REQUIRED WORK
Search the records below for the word "laboratory", then return every line where it appears.
[[ RECORDED INFORMATION, beginning ]]
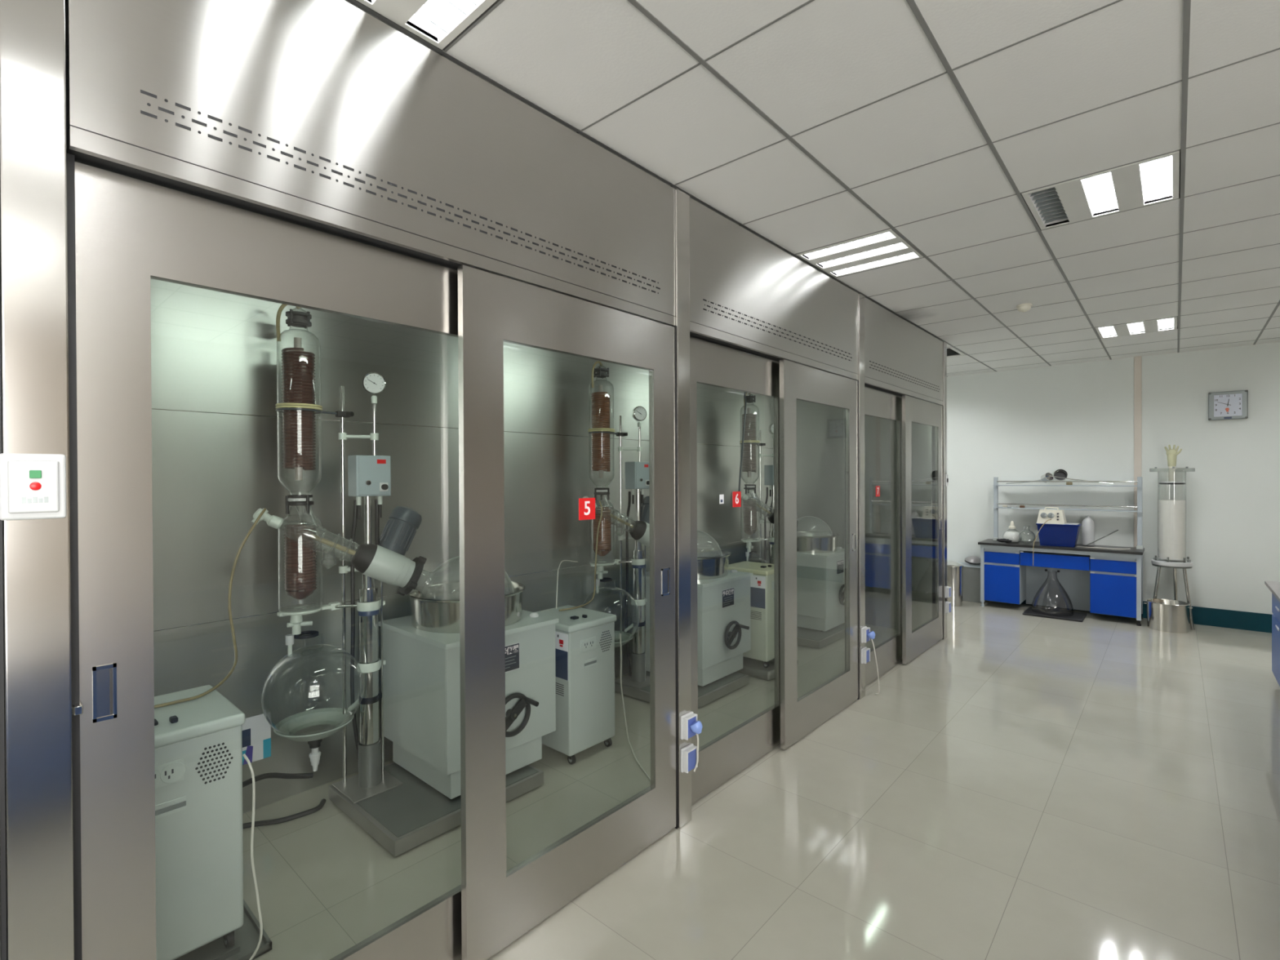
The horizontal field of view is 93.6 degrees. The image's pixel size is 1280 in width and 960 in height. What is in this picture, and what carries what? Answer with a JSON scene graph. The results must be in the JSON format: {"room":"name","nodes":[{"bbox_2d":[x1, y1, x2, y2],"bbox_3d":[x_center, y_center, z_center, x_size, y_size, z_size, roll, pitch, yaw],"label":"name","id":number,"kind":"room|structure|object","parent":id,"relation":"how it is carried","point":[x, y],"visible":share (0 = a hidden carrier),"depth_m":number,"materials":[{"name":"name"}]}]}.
{"room":"laboratory","nodes":[
{"label":"laboratory","id":0,"kind":"room"},
{"bbox_2d":[65,0,1279,376],"bbox_3d":[1.759,-1.498,1.922,7.200,0.200,13.030,0,0,42],"label":"ceiling","id":1,"kind":"structure","parent":0,"point":[580,61],"depth_m":2.38,"materials":[{"name":"tile"}]},
{"bbox_2d":[356,0,497,49],"bbox_3d":[-0.614,-1.409,1.528,0.576,0.054,0.576,0,0,42],"label":"ceiling light","id":2,"kind":"object","parent":1,"relation":"attached to","point":[437,22],"visible":1,"depth_m":1.81,"materials":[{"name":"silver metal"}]},
{"bbox_2d":[66,0,1279,377],"bbox_3d":[1.759,-1.406,1.922,7.200,0.023,13.030,0,0,42],"label":"ceiling grid","id":3,"kind":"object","parent":1,"relation":"attached to","point":[1187,3],"depth_m":2.46,"materials":[{"name":"grey metal"}]},
{"bbox_2d":[796,228,923,277],"bbox_3d":[1.381,-1.429,3.768,0.576,0.054,0.576,0,0,42],"label":"ceiling light","id":4,"kind":"object","parent":1,"relation":"attached to","point":[886,247],"visible":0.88,"depth_m":3.76,"materials":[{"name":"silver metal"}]},
{"bbox_2d":[946,346,966,357],"bbox_3d":[3.326,-1.446,6.856,0.576,0.038,0.576,0,0,42],"label":"ceiling vent","id":5,"kind":"object","parent":1,"relation":"in","point":[951,351],"visible":0.29,"depth_m":6.78,"materials":[{"name":"metal"}]},
{"bbox_2d":[946,348,959,355],"bbox_3d":[3.326,-1.448,6.856,0.500,0.034,0.500,0,0,42],"label":"grille","id":6,"kind":"object","parent":5,"relation":"attached to","point":[950,352],"depth_m":6.78,"materials":[{"name":"black metal"}]},
{"bbox_2d":[1016,302,1032,312],"bbox_3d":[3.114,-1.390,4.873,0.110,0.056,0.110,0,0,42],"label":"smoke detector","id":7,"kind":"object","parent":1,"relation":"attached to","point":[1023,308],"visible":1,"depth_m":4.84,"materials":[{"name":"beige plastic"}]},
{"bbox_2d":[1022,151,1179,230],"bbox_3d":[2.277,-1.429,2.970,0.576,0.054,0.576,0,0,42],"label":"ceiling light","id":8,"kind":"object","parent":1,"relation":"attached to","point":[1156,180],"visible":0.96,"depth_m":2.96,"materials":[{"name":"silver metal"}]},
{"bbox_2d":[1094,316,1177,338],"bbox_3d":[4.671,-1.453,5.659,0.576,0.054,0.576,0,0,42],"label":"ceiling light","id":9,"kind":"object","parent":1,"relation":"attached to","point":[1169,323],"visible":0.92,"depth_m":5.67,"materials":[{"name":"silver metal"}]},
{"bbox_2d":[242,600,1279,959],"bbox_3d":[1.772,1.692,1.939,7.200,0.080,13.030,0,0,42],"label":"floor","id":10,"kind":"structure","parent":0,"point":[1020,787],"depth_m":2.86,"materials":[{"name":"tile"}]},
{"bbox_2d":[0,0,74,959],"bbox_3d":[-2.601,0.161,1.018,1.734,3.028,2.239,0,0,42],"label":"wall panel","id":11,"kind":"object","parent":10,"relation":"on","point":[37,913],"visible":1,"depth_m":1.24,"materials":[{"name":"metal"}]},
{"bbox_2d":[0,453,66,520],"bbox_3d":[-1.235,0.013,1.224,0.033,0.134,0.097,0,0,42],"label":"switch box","id":12,"kind":"object","parent":11,"relation":"attached to","point":[33,486],"visible":1,"depth_m":1.22,"materials":[{"name":"white plastic"}]},
{"bbox_2d":[154,684,262,959],"bbox_3d":[-1.630,1.234,2.090,0.572,0.865,0.424,0,0,42],"label":"cooling circulator","id":13,"kind":"object","parent":10,"relation":"on","point":[198,755],"visible":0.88,"depth_m":2.03,"materials":[{"name":"white metal"}]},
{"bbox_2d":[154,507,266,708],"bbox_3d":[-1.744,0.474,2.468,0.194,0.680,0.765,0,0,-1],"label":"hose","id":14,"kind":"object","parent":13,"relation":"on","point":[261,513],"visible":0.9,"depth_m":2.69,"materials":[{"name":"beige rubber"}]},
{"bbox_2d":[242,772,313,787],"bbox_3d":[-1.727,1.385,2.708,0.157,0.189,0.593,0,0,6],"label":"hose","id":15,"kind":"object","parent":13,"relation":"attached to","point":[273,775],"visible":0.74,"depth_m":2.89,"materials":[{"name":"black rubber"}]},
{"bbox_2d":[174,899,271,959],"bbox_3d":[-1.666,1.650,2.123,0.540,0.032,0.492,0,0,42],"label":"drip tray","id":16,"kind":"object","parent":10,"relation":"on","point":[246,937],"visible":0.29,"depth_m":2.12,"materials":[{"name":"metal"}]},
{"bbox_2d":[242,798,325,828],"bbox_3d":[-1.806,1.650,2.902,0.536,0.024,0.091,0,0,-37],"label":"hose","id":17,"kind":"object","parent":10,"relation":"on","point":[268,822],"visible":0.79,"depth_m":2.92,"materials":[{"name":"black rubber"}]},
{"bbox_2d":[66,0,691,959],"bbox_3d":[-1.145,0.146,2.654,1.734,3.028,2.239,0,0,42],"label":"fume hood","id":18,"kind":"object","parent":10,"relation":"on","point":[230,162],"visible":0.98,"depth_m":2.04,"materials":[{"name":"metal"}]},
{"bbox_2d":[241,711,271,764],"bbox_3d":[-1.970,1.303,2.994,0.004,0.227,0.235,0,0,42],"label":"power socket","id":19,"kind":"object","parent":18,"relation":"attached to","point":[256,730],"visible":0.57,"depth_m":3.03,"materials":[{"name":"white plastic"}]},
{"bbox_2d":[242,728,271,764],"bbox_3d":[-1.969,1.331,2.994,0.001,0.172,0.235,0,0,42],"label":"print","id":20,"kind":"object","parent":19,"relation":"attached to","point":[256,742],"depth_m":3.03},
{"bbox_2d":[680,711,697,740],"bbox_3d":[0.235,1.175,2.872,0.040,0.110,0.090,0,0,42],"label":"power socket","id":21,"kind":"object","parent":18,"relation":"attached to","point":[686,720],"visible":0.93,"depth_m":2.85,"materials":[{"name":"white plastic"}]},
{"bbox_2d":[689,720,702,771],"bbox_3d":[0.266,1.266,2.846,0.061,0.254,0.059,0,0,42],"label":"plug","id":22,"kind":"object","parent":21,"relation":"attached to","point":[696,727],"visible":1,"depth_m":2.83,"materials":[{"name":"blue plastic"}]},
{"bbox_2d":[680,743,697,773],"bbox_3d":[0.236,1.331,2.872,0.040,0.110,0.090,0,0,42],"label":"power socket","id":23,"kind":"object","parent":18,"relation":"attached to","point":[688,753],"visible":0.98,"depth_m":2.85,"materials":[{"name":"white plastic"}]},
{"bbox_2d":[251,303,543,856],"bbox_3d":[-1.205,0.389,3.068,1.268,2.538,0.854,-1,0,-40],"label":"rotary evaporator","id":24,"kind":"object","parent":10,"relation":"on","point":[400,811],"visible":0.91,"depth_m":3.04,"materials":[{"name":"glass"}]},
{"bbox_2d":[379,482,388,491],"bbox_3d":[-1.326,0.036,3.122,0.018,0.045,0.045,0,0,42],"label":"switch","id":25,"kind":"object","parent":24,"relation":"attached to","point":[384,486],"depth_m":3.12,"materials":[{"name":"black plastic"}]},
{"bbox_2d":[378,580,559,799],"bbox_3d":[-0.915,1.091,3.335,0.814,0.962,0.704,0,0,42],"label":"bath","id":26,"kind":"object","parent":24,"relation":"on","point":[422,657],"visible":0.59,"depth_m":3.17,"materials":[{"name":"white metal"}]},
{"bbox_2d":[536,604,650,780],"bbox_3d":[-0.178,1.236,3.536,1.120,0.833,0.445,0,0,42],"label":"cooling circulator","id":27,"kind":"object","parent":10,"relation":"on","point":[584,638],"visible":0.81,"depth_m":3.55,"materials":[{"name":"white metal"}]},
{"bbox_2d":[555,682,564,696],"bbox_3d":[-0.564,1.221,3.594,0.330,0.064,0.003,0,0,42],"label":"vent","id":28,"kind":"object","parent":27,"relation":"attached to","point":[559,686],"depth_m":3.51,"materials":[{"name":"white plastic"}]},
{"bbox_2d":[555,560,577,608],"bbox_3d":[-0.519,0.691,4.091,0.060,0.269,0.470,0,0,11],"label":"tube","id":29,"kind":"object","parent":27,"relation":"on","point":[563,560],"visible":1,"depth_m":3.95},
{"bbox_2d":[559,500,602,611],"bbox_3d":[-0.372,0.488,4.001,0.066,0.685,0.478,0,0,29],"label":"hose","id":30,"kind":"object","parent":27,"relation":"attached to","point":[601,515],"visible":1,"depth_m":4.11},
{"bbox_2d":[581,360,748,708],"bbox_3d":[0.185,0.375,4.629,1.268,2.538,0.854,-1,0,-40],"label":"rotary evaporator","id":31,"kind":"object","parent":10,"relation":"on","point":[637,684],"visible":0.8,"depth_m":4.61,"materials":[{"name":"glass"}]},
{"bbox_2d":[631,548,752,686],"bbox_3d":[0.475,1.077,4.896,0.814,0.962,0.704,0,0,42],"label":"bath","id":32,"kind":"object","parent":31,"relation":"on","point":[723,594],"visible":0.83,"depth_m":4.68,"materials":[{"name":"white metal"}]},
{"bbox_2d":[503,196,865,804],"bbox_3d":[0.311,0.131,4.289,1.734,3.028,2.239,0,0,42],"label":"fume hood","id":33,"kind":"object","parent":10,"relation":"on","point":[764,321],"visible":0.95,"depth_m":4.19,"materials":[{"name":"metal"}]},
{"bbox_2d":[861,646,870,663],"bbox_3d":[1.692,1.316,4.508,0.040,0.110,0.090,0,0,42],"label":"power socket","id":34,"kind":"object","parent":33,"relation":"attached to","point":[865,651],"visible":1,"depth_m":4.48,"materials":[{"name":"white plastic"}]},
{"bbox_2d":[861,626,870,643],"bbox_3d":[1.691,1.160,4.507,0.040,0.110,0.090,0,0,42],"label":"power socket","id":35,"kind":"object","parent":33,"relation":"attached to","point":[864,630],"visible":0.98,"depth_m":4.48,"materials":[{"name":"white plastic"}]},
{"bbox_2d":[866,631,879,694],"bbox_3d":[1.764,1.381,4.529,0.061,0.515,0.182,0,0,42],"label":"plug","id":36,"kind":"object","parent":35,"relation":"attached to","point":[871,634],"visible":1,"depth_m":4.50,"materials":[{"name":"plastic"}]},
{"bbox_2d":[736,656,774,680],"bbox_3d":[1.016,1.600,5.249,0.550,0.074,0.510,0,0,42],"label":"steel tray","id":37,"kind":"object","parent":10,"relation":"on","point":[751,667],"visible":0.29,"depth_m":5.01,"materials":[{"name":"metal"}]},
{"bbox_2d":[728,560,774,667],"bbox_3d":[1.008,1.146,5.245,0.458,0.832,0.396,0,0,42],"label":"cooling circulator","id":38,"kind":"object","parent":37,"relation":"on","point":[762,581],"visible":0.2,"depth_m":5.01,"materials":[{"name":"white metal"}]},
{"bbox_2d":[750,610,761,620],"bbox_3d":[0.885,1.131,5.101,0.330,0.064,0.003,0,0,42],"label":"vent","id":39,"kind":"object","parent":38,"relation":"attached to","point":[754,615],"depth_m":5.02,"materials":[{"name":"white plastic"}]},
{"bbox_2d":[739,392,844,648],"bbox_3d":[1.588,0.360,6.205,1.268,2.538,0.854,-1,0,-40],"label":"rotary evaporator","id":40,"kind":"object","parent":10,"relation":"on","point":[815,638],"visible":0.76,"depth_m":6.08,"materials":[{"name":"glass"}]},
{"bbox_2d":[737,391,746,491],"bbox_3d":[1.013,-0.360,5.918,0.043,1.090,0.365,0,0,25],"label":"hose","id":41,"kind":"object","parent":40,"relation":"hanging from","point":[744,393],"visible":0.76,"depth_m":5.88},
{"bbox_2d":[765,531,844,631],"bbox_3d":[1.878,1.062,6.472,0.814,0.962,0.704,0,0,42],"label":"bath","id":42,"kind":"object","parent":40,"relation":"on","point":[820,601],"visible":0.73,"depth_m":6.19,"materials":[{"name":"white metal"}]},
{"bbox_2d":[696,297,946,685],"bbox_3d":[1.767,0.116,5.925,1.734,3.028,2.239,0,0,42],"label":"fume hood","id":43,"kind":"object","parent":10,"relation":"on","point":[905,366],"visible":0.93,"depth_m":5.91,"materials":[{"name":"metal"}]},
{"bbox_2d":[796,400,932,630],"bbox_3d":[-0.473,0.139,3.501,1.608,3.028,8.870,0,0,42],"label":"glass panel","id":44,"kind":"object","parent":43,"relation":"attached to","point":[820,428],"depth_m":6.68,"materials":[{"name":"glass"}]},
{"bbox_2d":[945,474,948,486],"bbox_3d":[3.136,0.003,6.145,0.020,0.120,0.070,0,0,42],"label":"switch","id":45,"kind":"object","parent":43,"relation":"attached to","point":[946,475],"visible":1,"depth_m":6.12,"materials":[{"name":"white plastic"}]},
{"bbox_2d":[944,600,951,613],"bbox_3d":[3.148,1.301,6.144,0.040,0.110,0.090,0,0,42],"label":"power socket","id":46,"kind":"object","parent":43,"relation":"attached to","point":[948,604],"visible":1,"depth_m":6.12,"materials":[{"name":"white plastic"}]},
{"bbox_2d":[944,586,951,597],"bbox_3d":[3.147,1.145,6.143,0.040,0.110,0.090,0,0,42],"label":"power socket","id":47,"kind":"object","parent":43,"relation":"attached to","point":[947,589],"visible":1,"depth_m":6.12,"materials":[{"name":"white plastic"}]},
{"bbox_2d":[946,560,963,606],"bbox_3d":[4.032,1.328,7.763,0.256,0.565,0.256,0,0,42],"label":"trash bin","id":48,"kind":"object","parent":10,"relation":"on","point":[954,569],"visible":0.67,"depth_m":7.66,"materials":[{"name":"metal"}]},
{"bbox_2d":[946,560,985,603],"bbox_3d":[4.288,1.370,8.202,0.750,0.475,0.295,0,0,42],"label":"storage box","id":49,"kind":"object","parent":10,"relation":"on","point":[971,572],"visible":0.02,"depth_m":7.94,"materials":[{"name":"grey metal"}]},
{"bbox_2d":[964,555,980,564],"bbox_3d":[4.465,1.067,8.035,0.223,0.100,0.221,0,0,42],"label":"basin","id":50,"kind":"object","parent":49,"relation":"on","point":[975,560],"visible":0.86,"depth_m":7.98,"materials":[{"name":"silver metal"}]},
{"bbox_2d":[1022,606,1086,622],"bbox_3d":[4.942,1.599,7.170,0.580,0.022,0.460,0,0,42],"label":"rubber mat","id":51,"kind":"object","parent":10,"relation":"on","point":[1040,612],"visible":1,"depth_m":7.11,"materials":[{"name":"black rubber"}]},
{"bbox_2d":[1031,568,1073,614],"bbox_3d":[4.939,1.331,7.204,0.416,0.510,0.416,0,0,42],"label":"flask","id":52,"kind":"object","parent":51,"relation":"on","point":[1046,570],"visible":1,"depth_m":7.17,"materials":[{"name":"clear glass"}]},
{"bbox_2d":[977,476,1144,626],"bbox_3d":[5.075,0.786,7.311,1.610,1.645,0.540,0,0,42],"label":"lab bench","id":53,"kind":"object","parent":10,"relation":"on","point":[1104,581],"visible":0.99,"depth_m":7.31,"materials":[{"name":"blue metal"}]},
{"bbox_2d":[996,538,1012,542],"bbox_3d":[4.558,0.758,7.524,0.172,0.051,0.084,0,0,42],"label":"cloth","id":54,"kind":"object","parent":53,"relation":"on","point":[1005,540],"visible":1,"depth_m":7.50,"materials":[{"name":"black fabric"}]},
{"bbox_2d":[1002,520,1022,542],"bbox_3d":[4.704,0.653,7.601,0.204,0.268,0.204,0,0,42],"label":"bottle","id":55,"kind":"object","parent":53,"relation":"on","point":[1015,536],"visible":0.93,"depth_m":7.54,"materials":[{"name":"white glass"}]},
{"bbox_2d":[1005,469,1067,484],"bbox_3d":[5.006,-0.042,7.600,0.662,0.186,0.107,0,0,42],"label":"ladle","id":56,"kind":"object","parent":53,"relation":"on","point":[1059,473],"visible":0.85,"depth_m":7.46,"materials":[{"name":"silver metal"}]},
{"bbox_2d":[1053,469,1067,480],"bbox_3d":[5.196,-0.057,7.431,0.152,0.156,0.107,0,0,42],"label":"cup","id":57,"kind":"object","parent":56,"relation":"on","point":[1059,473],"depth_m":7.45,"materials":[{"name":"silver metal"}]},
{"bbox_2d":[1035,506,1082,546],"bbox_3d":[5.032,0.556,7.224,0.430,0.462,0.251,0,0,42],"label":"pump","id":58,"kind":"object","parent":53,"relation":"on","point":[1056,531],"visible":1,"depth_m":7.16,"materials":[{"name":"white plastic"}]},
{"bbox_2d":[1032,519,1051,565],"bbox_3d":[4.819,0.748,7.204,0.196,0.565,0.020,0,0,17],"label":"tube","id":59,"kind":"object","parent":58,"relation":"hanging from","point":[1049,519],"visible":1,"depth_m":7.22,"materials":[{"name":"beige rubber"}]},
{"bbox_2d":[977,538,1144,555],"bbox_3d":[5.075,0.804,7.311,1.610,0.030,0.540,0,0,42],"label":"countertop","id":60,"kind":"structure","parent":53,"relation":"on","point":[1133,550],"depth_m":7.11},
{"bbox_2d":[996,506,1137,511],"bbox_3d":[5.197,0.359,7.376,1.425,0.012,0.175,0,0,42],"label":"shelf","id":61,"kind":"object","parent":53,"relation":"attached to","point":[1113,510],"depth_m":7.28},
{"bbox_2d":[996,484,1137,486],"bbox_3d":[5.196,0.069,7.375,1.425,0.012,0.175,0,0,42],"label":"shelf","id":62,"kind":"object","parent":53,"relation":"attached to","point":[997,485],"depth_m":7.23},
{"bbox_2d":[1040,472,1112,484],"bbox_3d":[5.276,-0.021,7.280,0.712,0.140,0.132,0,0,42],"label":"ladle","id":63,"kind":"object","parent":53,"relation":"on","point":[1048,476],"visible":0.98,"depth_m":7.44,"materials":[{"name":"silver metal"}]},
{"bbox_2d":[1040,472,1053,480],"bbox_3d":[5.059,-0.029,7.473,0.132,0.125,0.132,0,0,42],"label":"cup","id":64,"kind":"object","parent":63,"relation":"on","point":[1048,476],"depth_m":7.47,"materials":[{"name":"silver metal"}]},
{"bbox_2d":[1081,515,1094,546],"bbox_3d":[5.374,0.607,7.211,0.124,0.358,0.124,0,0,42],"label":"bottle","id":65,"kind":"object","parent":53,"relation":"on","point":[1088,524],"visible":0.98,"depth_m":7.17,"materials":[{"name":"plastic"}]},
{"bbox_2d":[1086,529,1118,546],"bbox_3d":[5.476,0.684,7.122,0.368,0.192,0.012,0,0,2],"label":"metal rod","id":66,"kind":"object","parent":53,"relation":"on","point":[1117,530],"visible":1,"depth_m":7.12,"materials":[{"name":"grey metal"}]},
{"bbox_2d":[1076,546,1130,549],"bbox_3d":[5.333,0.782,6.918,0.496,0.010,0.094,0,0,30],"label":"cable","id":67,"kind":"object","parent":53,"relation":"on","point":[1077,546],"visible":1,"depth_m":6.90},
{"bbox_2d":[1143,598,1192,633],"bbox_3d":[5.683,1.461,6.475,0.354,0.300,0.354,0,0,-3],"label":"steel pot","id":68,"kind":"object","parent":10,"relation":"on","point":[1166,615],"visible":1,"depth_m":6.36,"materials":[{"name":"silver metal"}]},
{"bbox_2d":[1151,559,1194,629],"bbox_3d":[5.881,1.252,6.652,0.371,0.717,0.372,0,0,42],"label":"stand","id":69,"kind":"object","parent":10,"relation":"on","point":[1174,564],"visible":0.88,"depth_m":6.55,"materials":[{"name":"silver metal"}]},
{"bbox_2d":[1149,466,1195,562],"bbox_3d":[5.872,0.322,6.638,0.376,1.145,0.376,0,0,42],"label":"column","id":70,"kind":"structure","parent":69,"relation":"on","point":[1171,513],"depth_m":6.56,"materials":[{"name":"white plastic"}]},
{"bbox_2d":[1164,444,1182,466],"bbox_3d":[5.878,-0.271,6.628,0.148,0.239,0.080,0,0,42],"label":"glove","id":71,"kind":"object","parent":70,"relation":"on","point":[1171,454],"visible":1,"depth_m":6.61,"materials":[{"name":"beige rubber"}]},
{"bbox_2d":[1264,580,1279,686],"bbox_3d":[2.433,1.255,0.832,1.440,0.800,9.660,0,0,42],"label":"bench","id":72,"kind":"object","parent":10,"relation":"on","point":[1273,586],"visible":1,"depth_m":4.62,"materials":[{"name":"blue metal"}]},
{"bbox_2d":[1264,580,1279,602],"bbox_3d":[2.431,0.870,0.829,1.440,0.030,9.660,0,0,42],"label":"countertop","id":73,"kind":"structure","parent":72,"relation":"on","point":[1273,586],"depth_m":4.62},
{"bbox_2d":[946,342,1279,614],"bbox_3d":[6.130,-0.003,6.834,7.400,3.380,0.100,0,0,42],"label":"wall","id":74,"kind":"structure","parent":0,"point":[1077,419],"depth_m":7.00,"materials":[{"name":"paint"}]},
{"bbox_2d":[1133,355,1142,547],"bbox_3d":[5.821,-0.015,7.031,0.068,2.855,0.016,0,0,42],"label":"trim","id":75,"kind":"structure","parent":74,"relation":"attached to","point":[1137,360],"depth_m":7.03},
{"bbox_2d":[1021,599,1271,632],"bbox_3d":[6.099,1.510,6.800,7.200,0.195,0.012,0,0,42],"label":"baseboard","id":76,"kind":"structure","parent":74,"relation":"attached to","point":[1252,621],"depth_m":6.52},
{"bbox_2d":[1208,390,1248,420],"bbox_3d":[6.364,-0.807,6.511,0.308,0.306,0.058,0,0,42],"label":"wall clock","id":77,"kind":"object","parent":74,"relation":"attached to","point":[1227,405],"visible":1,"depth_m":6.50,"materials":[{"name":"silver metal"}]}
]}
[[ RECORDED INFORMATION, end ]]
EXERCISE ANSWER
{"room":"laboratory","nodes":[
{"label":"laboratory","id":0,"kind":"room"},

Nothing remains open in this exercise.